(TASK DESCRIPTION): Give every entry again, word for word and in full.

(RECORDED DATA):
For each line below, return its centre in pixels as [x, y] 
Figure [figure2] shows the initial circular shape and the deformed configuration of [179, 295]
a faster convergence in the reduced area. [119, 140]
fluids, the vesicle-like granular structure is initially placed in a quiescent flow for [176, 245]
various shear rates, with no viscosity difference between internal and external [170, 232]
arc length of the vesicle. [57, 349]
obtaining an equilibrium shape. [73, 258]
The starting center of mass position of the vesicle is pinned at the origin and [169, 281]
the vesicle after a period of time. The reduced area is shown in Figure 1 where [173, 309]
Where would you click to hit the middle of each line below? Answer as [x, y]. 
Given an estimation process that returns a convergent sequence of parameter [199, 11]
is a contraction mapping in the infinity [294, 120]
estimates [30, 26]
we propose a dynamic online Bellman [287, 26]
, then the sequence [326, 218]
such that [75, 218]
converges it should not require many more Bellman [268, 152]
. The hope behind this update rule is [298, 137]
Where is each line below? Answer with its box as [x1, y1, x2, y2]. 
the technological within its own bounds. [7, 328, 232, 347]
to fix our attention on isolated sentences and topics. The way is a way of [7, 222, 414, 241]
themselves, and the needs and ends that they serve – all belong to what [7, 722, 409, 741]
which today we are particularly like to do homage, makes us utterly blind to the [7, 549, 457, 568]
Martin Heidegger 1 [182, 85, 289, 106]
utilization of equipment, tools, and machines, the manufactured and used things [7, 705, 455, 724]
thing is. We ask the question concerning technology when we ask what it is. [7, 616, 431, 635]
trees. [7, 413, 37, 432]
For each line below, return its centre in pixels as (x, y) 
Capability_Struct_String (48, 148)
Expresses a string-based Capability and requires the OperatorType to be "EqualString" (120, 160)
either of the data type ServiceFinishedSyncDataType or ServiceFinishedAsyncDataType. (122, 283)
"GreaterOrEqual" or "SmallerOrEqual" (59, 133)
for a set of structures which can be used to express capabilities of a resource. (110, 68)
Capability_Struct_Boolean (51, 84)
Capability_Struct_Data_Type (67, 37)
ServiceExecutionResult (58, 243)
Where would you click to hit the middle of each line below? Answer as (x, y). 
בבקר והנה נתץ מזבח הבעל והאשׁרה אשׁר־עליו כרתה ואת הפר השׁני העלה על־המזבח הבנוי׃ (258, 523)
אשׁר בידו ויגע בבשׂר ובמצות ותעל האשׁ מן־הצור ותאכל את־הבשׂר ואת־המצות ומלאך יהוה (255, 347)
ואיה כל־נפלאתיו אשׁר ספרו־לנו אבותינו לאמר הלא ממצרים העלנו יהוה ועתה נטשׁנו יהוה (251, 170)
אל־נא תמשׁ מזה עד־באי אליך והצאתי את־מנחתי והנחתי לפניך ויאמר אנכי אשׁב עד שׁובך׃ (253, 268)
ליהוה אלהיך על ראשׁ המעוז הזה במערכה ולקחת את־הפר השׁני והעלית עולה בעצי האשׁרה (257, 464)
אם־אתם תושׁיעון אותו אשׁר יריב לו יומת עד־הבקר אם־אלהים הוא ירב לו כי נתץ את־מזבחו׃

(RESPONSE TO THE TASK):
For each line below, return its centre in pixels as [x, y] 
Figure [figure2] shows the initial circular shape and the deformed configuration of [179, 295]
a faster convergence in the reduced area. [119, 140]
fluids, the vesicle-like granular structure is initially placed in a quiescent flow for [176, 245]
various shear rates, with no viscosity difference between internal and external [170, 232]
arc length of the vesicle. [57, 349]
obtaining an equilibrium shape. [73, 258]
The starting center of mass position of the vesicle is pinned at the origin and [169, 281]
the vesicle after a period of time. The reduced area is shown in Figure 1 where [173, 309]
Where would you click to hit the middle of each line below? Answer as [x, y]. 
Given an estimation process that returns a convergent sequence of parameter [199, 11]
is a contraction mapping in the infinity [294, 120]
estimates [30, 26]
we propose a dynamic online Bellman [287, 26]
, then the sequence [326, 218]
such that [75, 218]
converges it should not require many more Bellman [268, 152]
. The hope behind this update rule is [298, 137]
Where is each line below? Answer with its box as [x1, y1, x2, y2]. 
the technological within its own bounds. [7, 328, 232, 347]
to fix our attention on isolated sentences and topics. The way is a way of [7, 222, 414, 241]
themselves, and the needs and ends that they serve – all belong to what [7, 722, 409, 741]
which today we are particularly like to do homage, makes us utterly blind to the [7, 549, 457, 568]
Martin Heidegger 1 [182, 85, 289, 106]
utilization of equipment, tools, and machines, the manufactured and used things [7, 705, 455, 724]
thing is. We ask the question concerning technology when we ask what it is. [7, 616, 431, 635]
trees. [7, 413, 37, 432]
For each line below, return its centre in pixels as (x, y) 
Capability_Struct_String (48, 148)
Expresses a string-based Capability and requires the OperatorType to be "EqualString" (120, 160)
either of the data type ServiceFinishedSyncDataType or ServiceFinishedAsyncDataType. (122, 283)
"GreaterOrEqual" or "SmallerOrEqual" (59, 133)
for a set of structures which can be used to express capabilities of a resource. (110, 68)
Capability_Struct_Boolean (51, 84)
Capability_Struct_Data_Type (67, 37)
ServiceExecutionResult (58, 243)
Where would you click to hit the middle of each line below? Answer as (x, y). 
בבקר והנה נתץ מזבח הבעל והאשׁרה אשׁר־עליו כרתה ואת הפר השׁני העלה על־המזבח הבנוי׃ (258, 523)
אשׁר בידו ויגע בבשׂר ובמצות ותעל האשׁ מן־הצור ותאכל את־הבשׂר ואת־המצות ומלאך יהוה (255, 347)
ואיה כל־נפלאתיו אשׁר ספרו־לנו אבותינו לאמר הלא ממצרים העלנו יהוה ועתה נטשׁנו יהוה (251, 170)
אל־נא תמשׁ מזה עד־באי אליך והצאתי את־מנחתי והנחתי לפניך ויאמר אנכי אשׁב עד שׁובך׃ (253, 268)
ליהוה אלהיך על ראשׁ המעוז הזה במערכה ולקחת את־הפר השׁני והעלית עולה בעצי האשׁרה (257, 464)
אם־אתם תושׁיעון אותו אשׁר יריב לו יומת עד־הבקר אם־אלהים הוא ירב לו כי נתץ את־מזבחו׃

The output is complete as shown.